> [PROBLEM DETAILS]
Could you please output all of the data exactly, without the images?

________________

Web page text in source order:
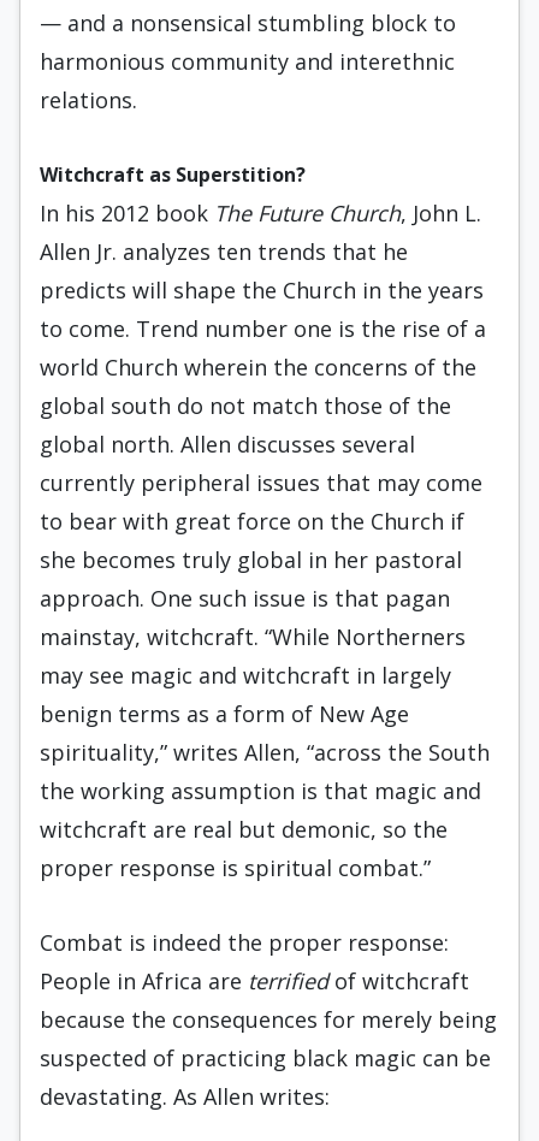
— and a nonsensical stumbling block to
harmonious community and interethnic
relations.
Witchcraft as Superstition?
In his 2012 book The Future Church, John L.
Allen Jr. analyzes ten trends that he
predicts will shape the Church in the years
to come. Trend number one is the rise of a
world Church wherein the concerns of the
global south do not match those of the
global north. Allen discusses several
currently peripheral issues that may come
to bear with great force on the Church if
she becomes truly global in her pastoral
approach. One such issue is that pagan
mainstay, witchcraft. “While Northerners
may see magic and witchcraft in largely
benign terms as a form of New Age
spirituality,” writes Allen, “across the South
the working assumption is that magic and
witchcraft are real but demonic, so the
proper response is spiritual combat.”
Combat is indeed the proper response:
People in Africa are terrifiedof witchcraft
because the consequences for merely being
suspected of practicing black magic can be
devastating. As Allen writes:

________________

> [EXPECTED OUTPUT]
Web page text in source order:
— and a nonsensical stumbling block to
harmonious community and interethnic
relations.
Witchcraft as Superstition?
In his 2012 book The Future Church, John L.
Allen Jr. analyzes ten trends that he
predicts will shape the Church in the years
to come. Trend number one is the rise of a
world Church wherein the concerns of the
global south do not match those of the
global north. Allen discusses several
currently peripheral issues that may come
to bear with great force on the Church if
she becomes truly global in her pastoral
approach. One such issue is that pagan
mainstay, witchcraft. “While Northerners
may see magic and witchcraft in largely
benign terms as a form of New Age
spirituality,” writes Allen, “across the South
the working assumption is that magic and
witchcraft are real but demonic, so the
proper response is spiritual combat.”
Combat is indeed the proper response:
People in Africa are terrifiedof witchcraft
because the consequences for merely being
suspected of practicing black magic can be
devastating. As Allen writes:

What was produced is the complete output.